5 Types of Horrible Bosses and How to Beat Them All

5 Types of Horrible Bosses and How to Beat Them All

When I left university I took a job immediately, I had been lucky as I had spent a year earning almost nothing as an intern so I was offered a role. On my first day I found that I had not been allocated a desk, there was no one to greet me so I was left for some hours ignored. I happened to snipe about this to another employee at the coffee machine two things happened. The first was that the person I had complained to was my new manager’s wife, and the second was, in his own words, ‘that he would come down on me like a ton of bricks if I crossed him…’

What a great start to a job! I had moved to a new city, and had been at work for less than a morning when I had my first run in with the first style of bad manager. I didn’t stay long enough to find out what Mr Agressive would do next. Bad managers are a major issue. Research from Approved Index shows that more than four in ten employees (42%) state that they have previously quit a job because of a bad manager.

The Dream Type Of Manager

My best manager was a total opposite.
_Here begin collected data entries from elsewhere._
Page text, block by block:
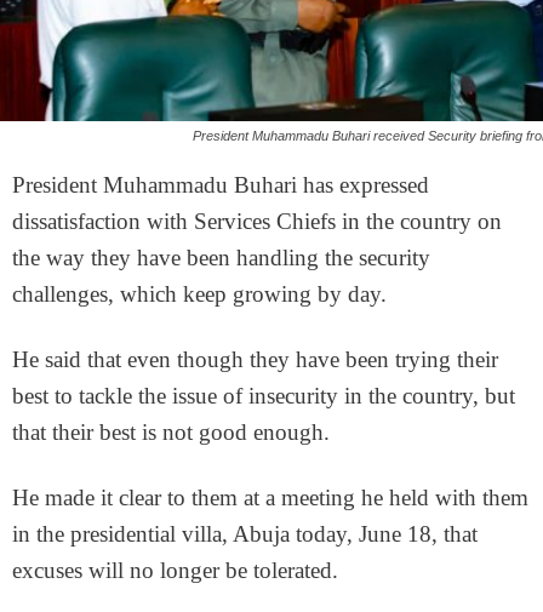
President Muhammadu Buhari received Security briefing
President Muhammadu Buhari has expressed
dissatisfaction with Services Chiefs in the country on
the way they have been handling the security
challenges, which keep growing by day.
He said that even though they have been trying their
best to tackle the issue of insecurity in the country, but
that their best is not good enough.
He made it clear to them at a meeting he held with them
in the presidential villa, Abuja today, June 18, that
excuses will no longer be tolerated.
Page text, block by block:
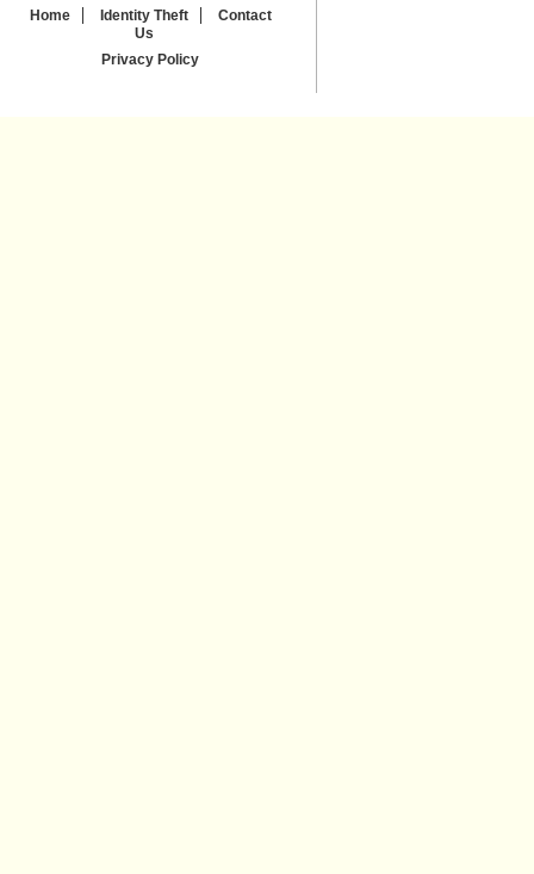
Home Identity Theft
Contact
Us
Privacy Policy
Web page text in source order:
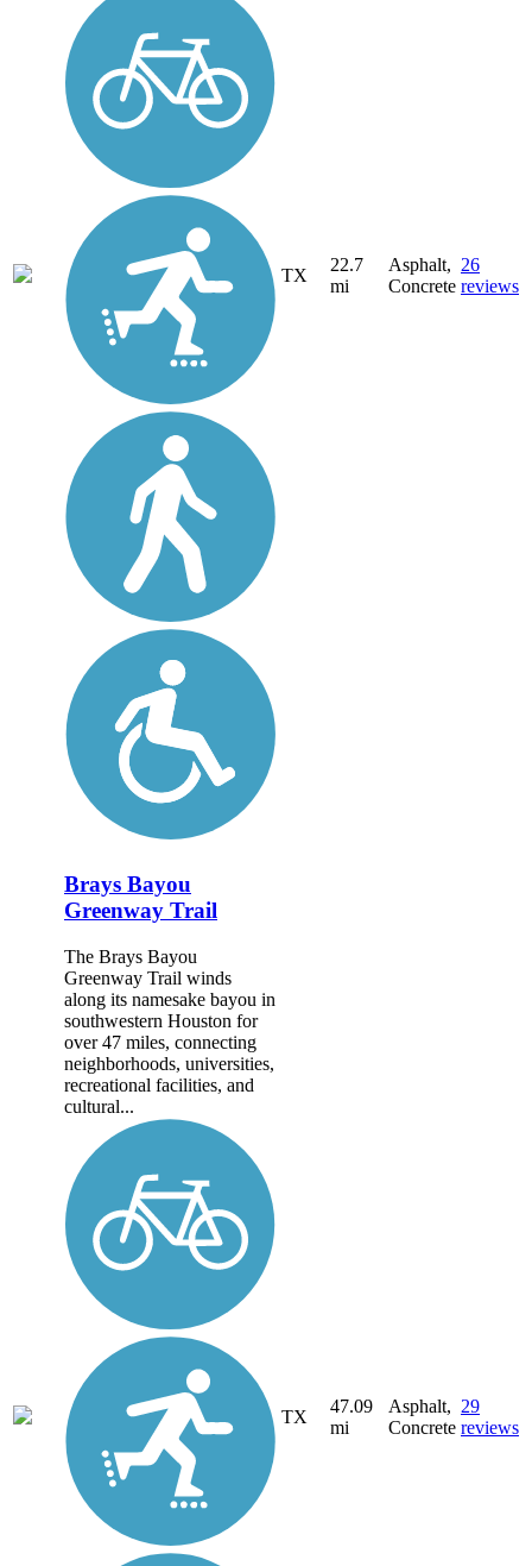
TX
22.7
mi
Asphalt,
Concrete
26
reviews
Brays Bayou
Greenway Trail
The Brays Bayou
Greenway Trail winds
along its namesake bayou in
southwestern Houston for
over 47 miles, connecting
neighborhoods, universities,
recreational facilities, and
cultural...
TX
47.09
mi
Asphalt,
Concrete
29
reviews

A man who had been the head of the UK tax system and was working his retirement running a company I was a very junior and green employee for. I made a stupid mistake, one which cost a lot of time and money and I felt I was going to be sacked without doubt.
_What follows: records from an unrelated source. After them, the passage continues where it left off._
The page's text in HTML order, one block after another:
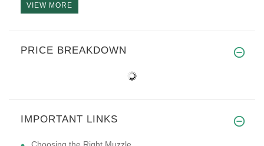
VIEW MORE
PRICE BREAKDOWN
IMPORTANT LINKS
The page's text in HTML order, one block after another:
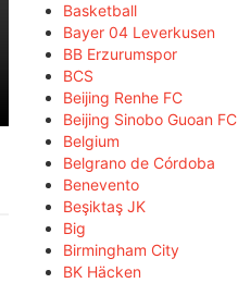
Basketball
Bayer 04 Leverkusen
BB Erzurumspor
BCS
Beijing Renhe FC
Beijing Sinobo Guoan FC
Belgium
Belgrano de Córdoba
Benevento
Beşiktaş JK
Big
Birmingham City
BK Häcken
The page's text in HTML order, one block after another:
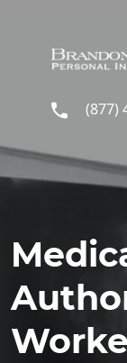
(877)
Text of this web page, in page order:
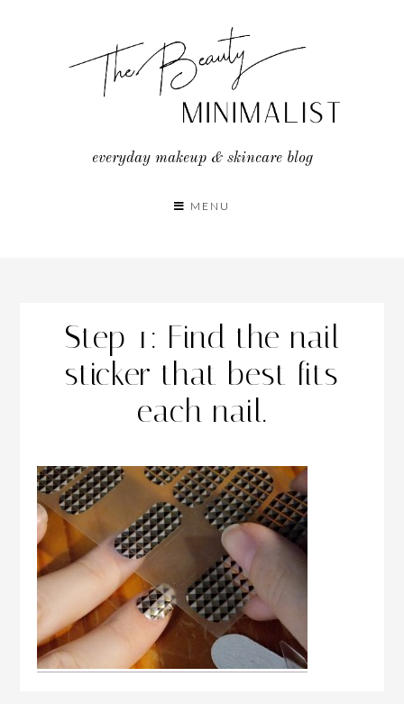
everyday makeup & skincare blog
MENU
Step 1: Find the nail
sticker that best fits
each nail.
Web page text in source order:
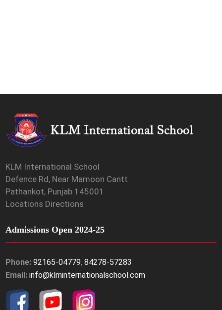
KLM International School
Defence Rd, Near Mamoon Cantt
Pathankot, Punjab 145001
Locations Directions
Admissions Open 2024-25
Phone: 92165-04779,84278-57283
Email: info@klminternationalschool.com
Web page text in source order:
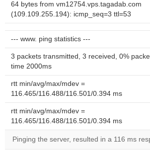
64 bytes from vm12754.vps.tagadab.com
(109.109.255.194): icmp_seq=3 ttl=53
--- www. ping statistics ---
3 packets transmitted, 3 received, 0%
time 2000ms
rtt min/avg/max/mdev =
116.465/116.488/116.501/0.394 ms
rtt min/avg/max/mdev =
116.465/116.488/116.501/0.394 ms
Pinging the server, resulted in a 116 ms
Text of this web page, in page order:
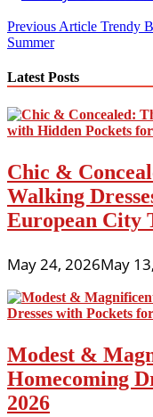
Post
navigation
Previous Article Trendy
Summer
Latest Posts
Chic &
Walking
European City
May 24, 2026May
Modest &
Homecoming
2026

I was nervous, beating myself up about what I had done, what would happen. At the end of the day I was called to his office, he had made me wait and I had spent that day talking to other employees, trying to understand where I had gone wrong. It had been a simple mistyped line of code which sent a massive print job out totally wrong. I learn how I should have done it and I fretted.

My boss asked me to step into his office, he asked me to sit down. “Do you know what you did?” I babbled, yes, I had been stupid, I had not double-checked or asked for advice when I was doing something I had not really understood. It was totally my fault. He paused. “Will you do that again?” Of course I told him I would not, I would always double check, ask for help and not try to be so clever when I was not!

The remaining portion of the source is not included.